I'm trying to follow this example:
Data in the following format is stored in a csv file:
Date Open High Low Close Adj. close Volume
23/01/2018 1.00 3.00 2.00 2.10 2.15 1000
This data is read using the following code:
self.symbol_data[s] = pd.io.parsers.read_csv( os.path.join(self.csv_dir,
’%s.csv’ % s),
header=0, index_col=0, parse_dates=True,
names=['datetime’, ’open’, ’high’, ’low’, ’close’, ’volume’, ’adj_close’]).sort()
Just to check the .sort() sorts the frame by the values in the first column correct?
My problem is I'm using a different version of Python 3.6 vs his 2.x and a different version of pandas 0.22.0 vs (not sure but it's older), I'm also trying to access data from a different source that has a different format. There are some extra columns and the names of the columns are slightly different.

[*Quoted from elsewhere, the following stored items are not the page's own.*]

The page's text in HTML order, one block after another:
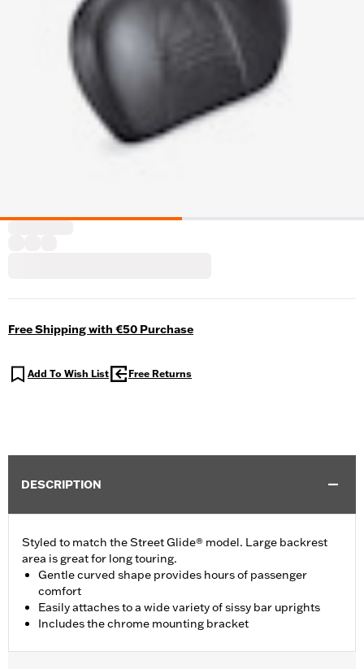
Free Shipping with €50 Purchase
Add To Wish List Free Returns
DESCRIPTION
Styled to match the Street Glide® model. Large backrest
area is great for long touring.
Gentle curved shape provides hours of passenger
comfort
Easily attaches to a wide variety of sissy bar uprights
Includes the chrome mounting bracket

timestamp open high low close adjusted_close Volume div_amt split
23/01/2018 1.00 3.00 2.00 2.10 2.15 1000 0 1
self.symbol_data[s] = pd.read_csv(os.path.join(self.csv_dir, '%s.csv' %s),
usecols=[0,1,2,3,4,5,6],
header=0, index_col=0, parse_dates=True,
names=['timestamp', 'open', 'high','low', 'close', 'adjusted_close',
'volume']).sort_values(by=['timestamp'])
Will the pd.read_csv call above achieve what I want?
Is it possible to select the columns to be read by name?

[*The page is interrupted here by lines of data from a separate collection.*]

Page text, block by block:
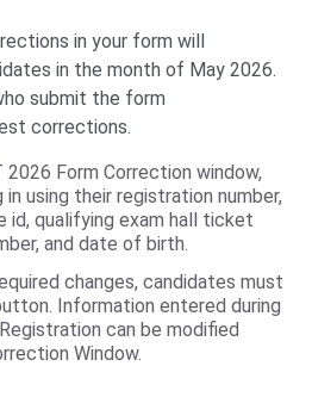
in your form will
in the month of May 2026.
submit the form
corrections.
2026 Form Correction window,
using their registration number,
id, qualifying exam hall ticket
and date of birth.
changes, candidates must
Information entered during
can be modified
Window.
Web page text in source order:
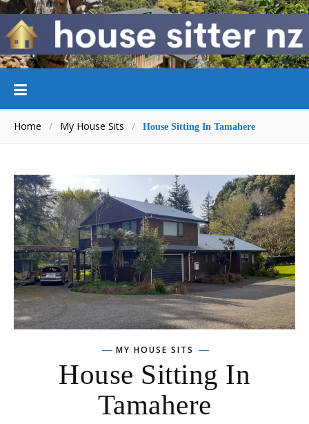
Home / My House Sits / House Sitting In Tamahere
MY HOUSE SITS
House Sitting In
Tamahere
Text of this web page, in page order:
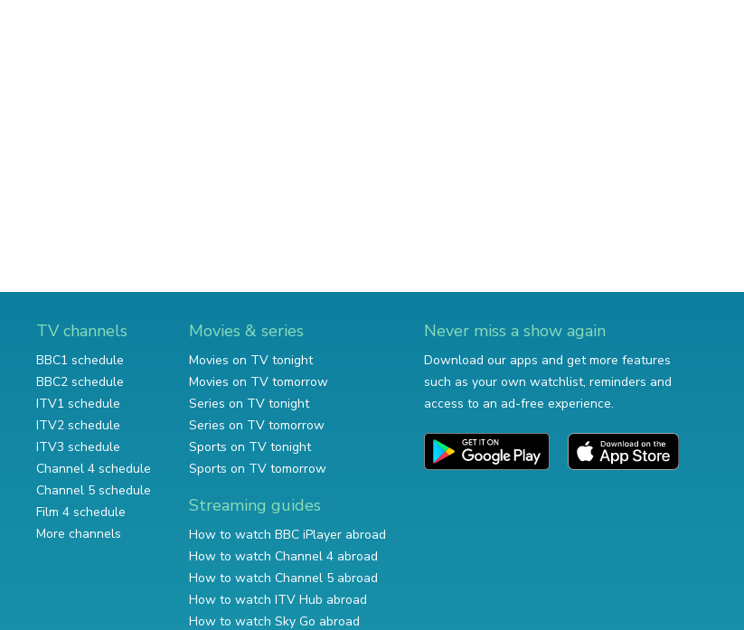
TV channels
BBC1 schedule
BBC2 schedule
ITV1 schedule
ITV2 schedule
ITV3 schedule
Channel 4 schedule
Channel 5 schedule
Film 4 schedule
More channels
Movies & series
Movies on TV tonight
Movies on TV tomorrow
Series on TV tonight
Series on TV tomorrow
Sports on TV tonight
Sports on TV tomorrow
Streaming guides
How to watch BBC iPlayer abroad
How to watch Channel 4 abroad
How to watch Channel 5 abroad
How to watch ITV Hub abroad
How to watch Sky Go abroad
Never miss a show again
Download our apps and get more features
such as your own watchlist, reminders and
access to an ad-free experience.

Also can I check that the names=[] refers to the colums in the Pandas DateFrame?
I think the python help is not clear on this:
names : List of column names to use.
Which columns the csv file of the pandas dataframe and to use for what?
Anyway currently I'm having problems with the sorting part. Is the sort_values equivalent(by='timestamp') to sort() above?
Also I'm getting this error:
KeyError: 'timestamp'
Any suggestions on how to resolve this?